** Extracted data follows **

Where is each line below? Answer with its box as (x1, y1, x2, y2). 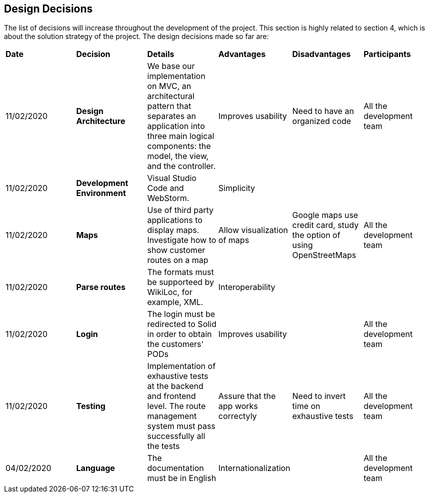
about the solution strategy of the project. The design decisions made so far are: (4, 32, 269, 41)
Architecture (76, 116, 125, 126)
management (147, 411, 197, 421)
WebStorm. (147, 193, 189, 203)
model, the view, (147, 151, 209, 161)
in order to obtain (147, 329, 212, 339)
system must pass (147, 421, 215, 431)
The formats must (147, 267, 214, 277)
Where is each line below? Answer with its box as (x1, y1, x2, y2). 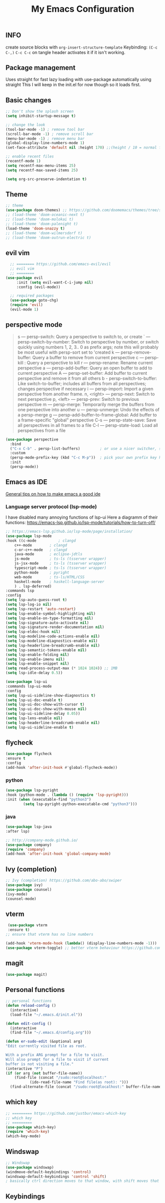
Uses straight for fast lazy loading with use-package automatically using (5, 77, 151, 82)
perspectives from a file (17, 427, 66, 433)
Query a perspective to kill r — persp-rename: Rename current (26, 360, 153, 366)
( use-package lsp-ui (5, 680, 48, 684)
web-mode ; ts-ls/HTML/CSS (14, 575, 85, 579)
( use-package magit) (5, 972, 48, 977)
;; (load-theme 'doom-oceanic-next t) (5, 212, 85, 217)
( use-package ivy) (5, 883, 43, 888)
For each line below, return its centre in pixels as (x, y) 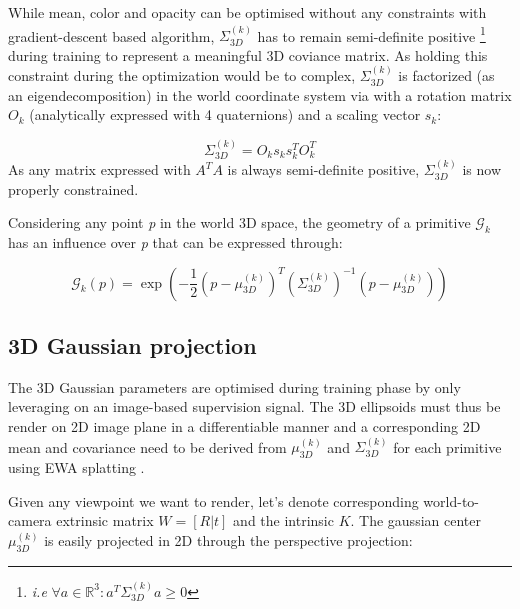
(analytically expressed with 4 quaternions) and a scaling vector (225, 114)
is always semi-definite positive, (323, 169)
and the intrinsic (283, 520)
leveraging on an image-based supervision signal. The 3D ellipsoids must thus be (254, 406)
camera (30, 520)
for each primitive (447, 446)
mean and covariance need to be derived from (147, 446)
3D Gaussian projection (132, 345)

** End of Extracted data **
** Extracted data follows **

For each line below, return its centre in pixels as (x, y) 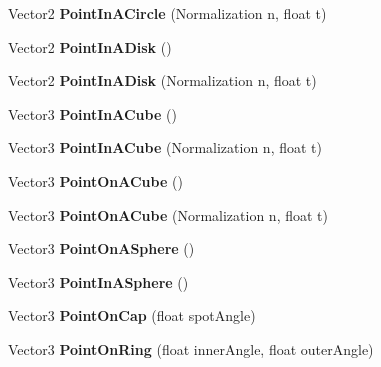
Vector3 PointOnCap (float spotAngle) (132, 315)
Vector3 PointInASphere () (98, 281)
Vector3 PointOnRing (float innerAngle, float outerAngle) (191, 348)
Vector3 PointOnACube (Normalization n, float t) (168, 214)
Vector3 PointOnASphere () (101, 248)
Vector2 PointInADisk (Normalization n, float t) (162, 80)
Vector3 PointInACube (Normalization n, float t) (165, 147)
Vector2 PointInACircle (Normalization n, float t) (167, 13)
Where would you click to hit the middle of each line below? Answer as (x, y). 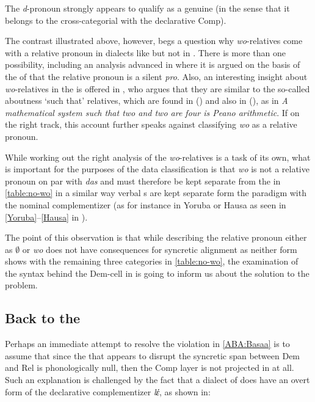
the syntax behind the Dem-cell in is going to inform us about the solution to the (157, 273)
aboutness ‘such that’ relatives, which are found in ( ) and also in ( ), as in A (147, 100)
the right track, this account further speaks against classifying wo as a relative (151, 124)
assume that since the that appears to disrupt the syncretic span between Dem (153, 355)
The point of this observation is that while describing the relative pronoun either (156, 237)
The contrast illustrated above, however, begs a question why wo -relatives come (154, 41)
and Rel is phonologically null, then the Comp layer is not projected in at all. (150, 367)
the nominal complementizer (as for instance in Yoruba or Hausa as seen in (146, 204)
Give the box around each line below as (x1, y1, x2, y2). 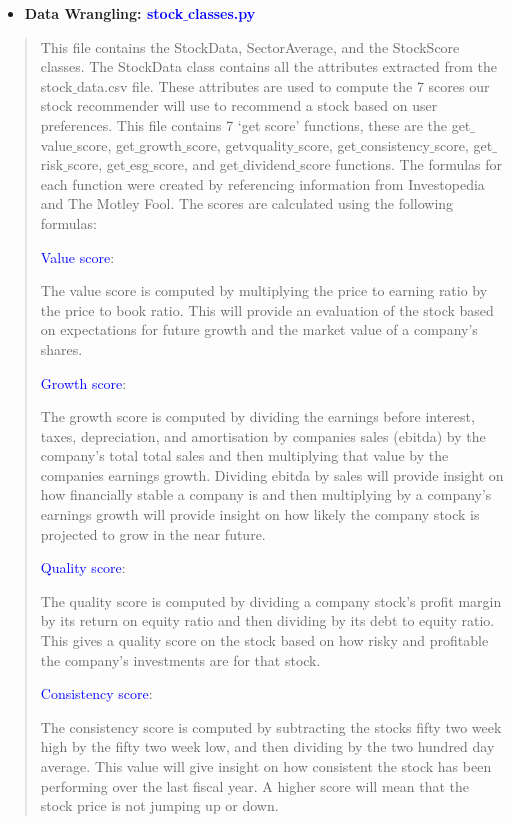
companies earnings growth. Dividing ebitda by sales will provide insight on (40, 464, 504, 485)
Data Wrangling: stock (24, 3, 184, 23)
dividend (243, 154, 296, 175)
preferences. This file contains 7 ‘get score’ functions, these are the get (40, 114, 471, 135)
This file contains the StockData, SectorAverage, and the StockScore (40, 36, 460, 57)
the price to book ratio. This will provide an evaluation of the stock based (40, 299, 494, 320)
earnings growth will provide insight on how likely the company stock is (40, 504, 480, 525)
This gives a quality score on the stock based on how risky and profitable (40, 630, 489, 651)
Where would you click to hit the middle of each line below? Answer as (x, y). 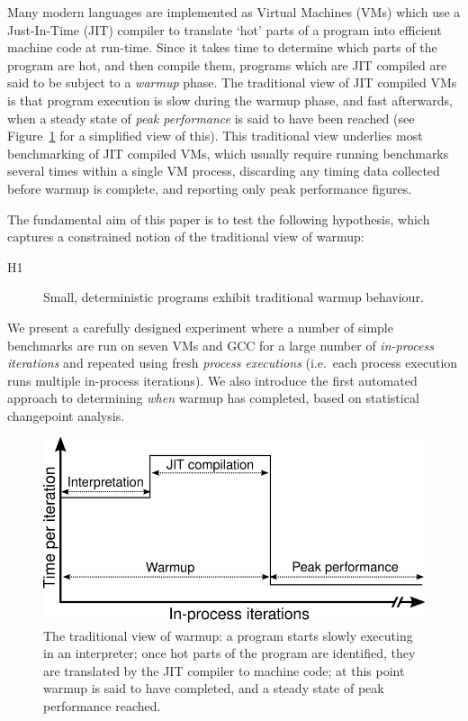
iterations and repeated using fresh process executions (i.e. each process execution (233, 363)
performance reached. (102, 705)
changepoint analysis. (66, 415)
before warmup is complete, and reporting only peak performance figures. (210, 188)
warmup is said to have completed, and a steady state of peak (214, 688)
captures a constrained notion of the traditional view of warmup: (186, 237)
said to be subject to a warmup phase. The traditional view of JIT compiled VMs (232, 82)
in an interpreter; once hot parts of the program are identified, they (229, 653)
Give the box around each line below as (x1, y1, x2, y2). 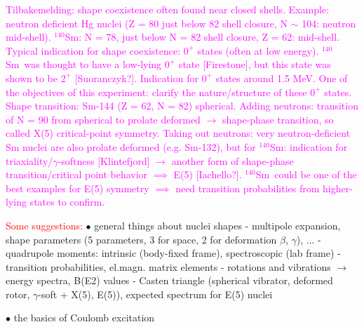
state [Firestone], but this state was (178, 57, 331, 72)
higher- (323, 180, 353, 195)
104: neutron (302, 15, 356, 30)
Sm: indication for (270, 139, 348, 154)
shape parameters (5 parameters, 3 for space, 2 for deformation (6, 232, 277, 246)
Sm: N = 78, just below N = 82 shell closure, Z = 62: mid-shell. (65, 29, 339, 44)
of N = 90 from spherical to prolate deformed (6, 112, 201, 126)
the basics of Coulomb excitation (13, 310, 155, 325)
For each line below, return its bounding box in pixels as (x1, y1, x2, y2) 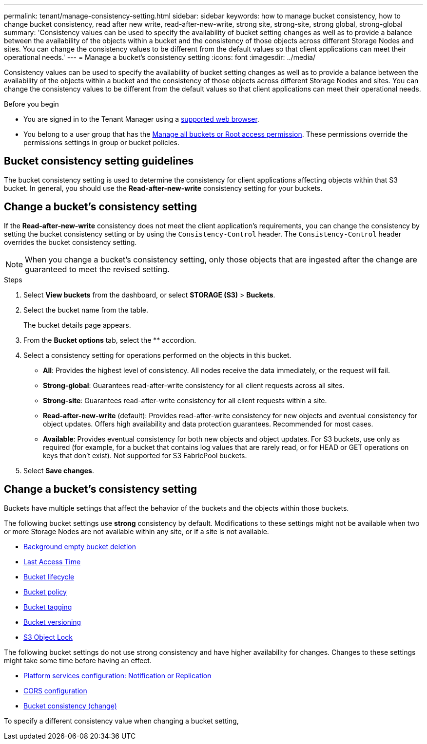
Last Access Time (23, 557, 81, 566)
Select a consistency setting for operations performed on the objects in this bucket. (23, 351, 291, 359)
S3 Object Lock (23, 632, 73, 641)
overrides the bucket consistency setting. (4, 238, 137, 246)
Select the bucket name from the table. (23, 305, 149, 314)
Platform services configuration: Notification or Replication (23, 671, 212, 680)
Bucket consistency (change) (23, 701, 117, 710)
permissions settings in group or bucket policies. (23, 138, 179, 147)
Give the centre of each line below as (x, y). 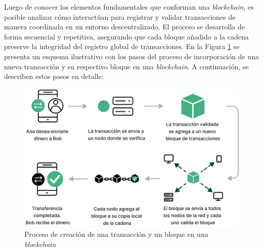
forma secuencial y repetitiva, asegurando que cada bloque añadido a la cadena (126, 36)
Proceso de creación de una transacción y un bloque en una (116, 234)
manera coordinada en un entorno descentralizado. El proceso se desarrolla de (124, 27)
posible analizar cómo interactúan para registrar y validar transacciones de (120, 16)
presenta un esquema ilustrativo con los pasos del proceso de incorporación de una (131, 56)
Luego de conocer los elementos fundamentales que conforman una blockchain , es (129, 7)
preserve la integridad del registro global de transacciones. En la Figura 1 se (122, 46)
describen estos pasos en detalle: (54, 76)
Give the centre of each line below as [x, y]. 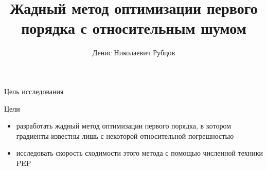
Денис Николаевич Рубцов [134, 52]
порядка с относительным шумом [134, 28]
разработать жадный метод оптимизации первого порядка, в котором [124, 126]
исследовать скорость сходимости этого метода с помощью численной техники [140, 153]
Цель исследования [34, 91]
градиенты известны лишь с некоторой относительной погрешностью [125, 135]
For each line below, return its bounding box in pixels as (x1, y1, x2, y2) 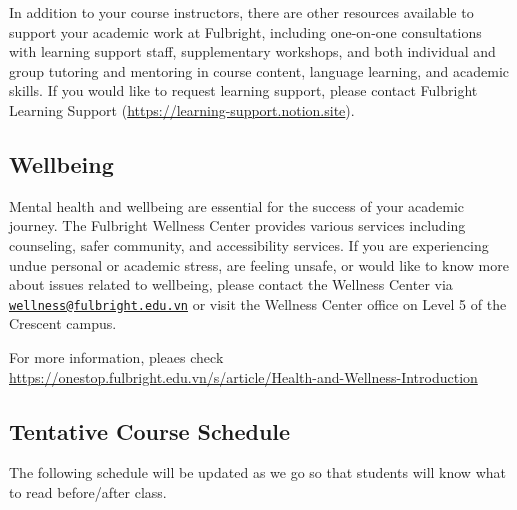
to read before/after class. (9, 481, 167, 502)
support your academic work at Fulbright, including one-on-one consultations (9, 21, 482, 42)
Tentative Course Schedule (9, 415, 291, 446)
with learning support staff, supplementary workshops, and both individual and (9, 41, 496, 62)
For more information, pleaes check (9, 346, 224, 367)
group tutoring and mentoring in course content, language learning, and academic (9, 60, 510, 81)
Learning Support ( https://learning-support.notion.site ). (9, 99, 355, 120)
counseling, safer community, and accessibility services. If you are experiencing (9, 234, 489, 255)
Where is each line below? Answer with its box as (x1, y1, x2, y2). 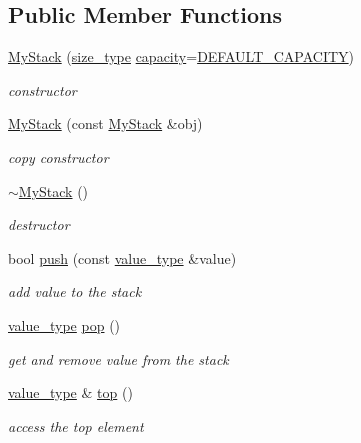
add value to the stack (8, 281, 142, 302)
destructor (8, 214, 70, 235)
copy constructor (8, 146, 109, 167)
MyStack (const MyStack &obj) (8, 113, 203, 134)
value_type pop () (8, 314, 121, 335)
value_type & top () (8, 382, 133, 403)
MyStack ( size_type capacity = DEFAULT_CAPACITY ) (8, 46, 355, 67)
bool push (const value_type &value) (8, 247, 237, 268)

** End of Extracted data **

## Your goal
Reproduce, word for word, only the lines in the records above from the line with "and Rel is phonologically" through the line with "Sm: indication for (270, 139, 348, 154)", including both ends; omit the pictures.

## Exercise result
and Rel is phonologically null, then the Comp layer is not projected in at all. (150, 367)
the nominal complementizer (as for instance in Yoruba or Hausa as seen in (146, 204)
Give the box around each line below as (x1, y1, x2, y2). 
companies earnings growth. Dividing ebitda by sales will provide insight on (40, 464, 504, 485)
Data Wrangling: stock (24, 3, 184, 23)
dividend (243, 154, 296, 175)
preferences. This file contains 7 ‘get score’ functions, these are the get (40, 114, 471, 135)
This file contains the StockData, SectorAverage, and the StockScore (40, 36, 460, 57)
the price to book ratio. This will provide an evaluation of the stock based (40, 299, 494, 320)
earnings growth will provide insight on how likely the company stock is (40, 504, 480, 525)
This gives a quality score on the stock based on how risky and profitable (40, 630, 489, 651)
Where would you click to hit the middle of each line below? Answer as (x, y). 
iterations and repeated using fresh process executions (i.e. each process execution (233, 363)
performance reached. (102, 705)
changepoint analysis. (66, 415)
before warmup is complete, and reporting only peak performance figures. (210, 188)
warmup is said to have completed, and a steady state of peak (214, 688)
captures a constrained notion of the traditional view of warmup: (186, 237)
said to be subject to a warmup phase. The traditional view of JIT compiled VMs (232, 82)
in an interpreter; once hot parts of the program are identified, they (229, 653)
Give the box around each line below as (x1, y1, x2, y2). 
state [Firestone], but this state was (178, 57, 331, 72)
higher- (323, 180, 353, 195)
104: neutron (302, 15, 356, 30)
Sm: indication for (270, 139, 348, 154)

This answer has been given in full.